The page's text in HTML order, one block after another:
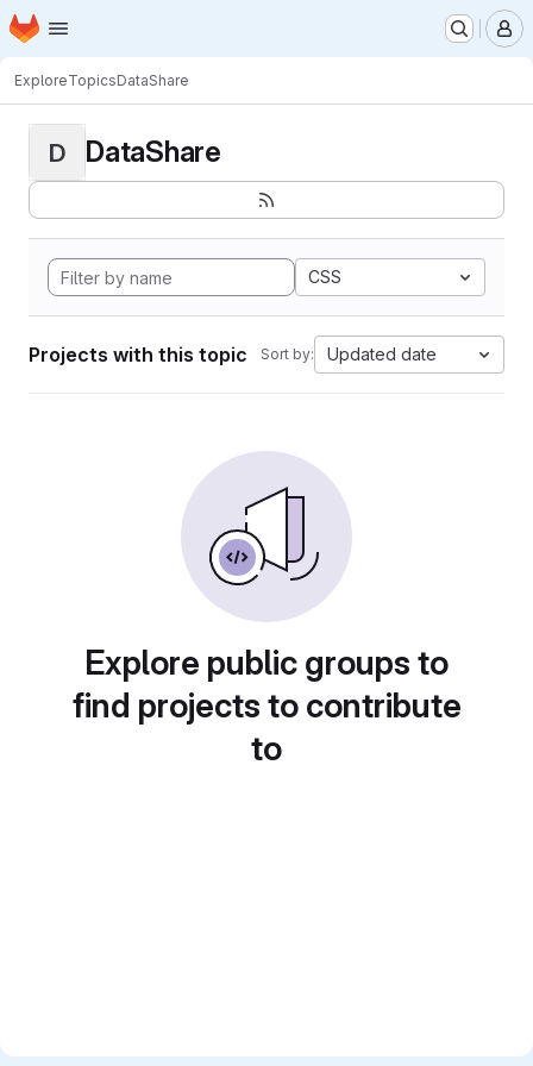
Skip to main content
Homepage
ExploreTopicsDataShare
D DataShare
CSS
Projects with this topic Sort by: Updated date
Explore public groups to
find projects to contribute
to
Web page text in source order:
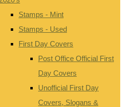
Stamps - Mint
Stamps - Used
First Day Covers
Post Office Official First
Day Covers
Unofficial First Day
Covers, Slogans &

Task: Repeat the listing verbatim without its pictures.

Answer area:
The page's text in HTML order, one block after another:
Skip to main content
Homepage
ExploreTopicsDataShare
D DataShare
CSS
Projects with this topic Sort by: Updated date
Explore public groups to
find projects to contribute
to
Web page text in source order:
Stamps - Mint
Stamps - Used
First Day Covers
Post Office Official First
Day Covers
Unofficial First Day
Covers, Slogans &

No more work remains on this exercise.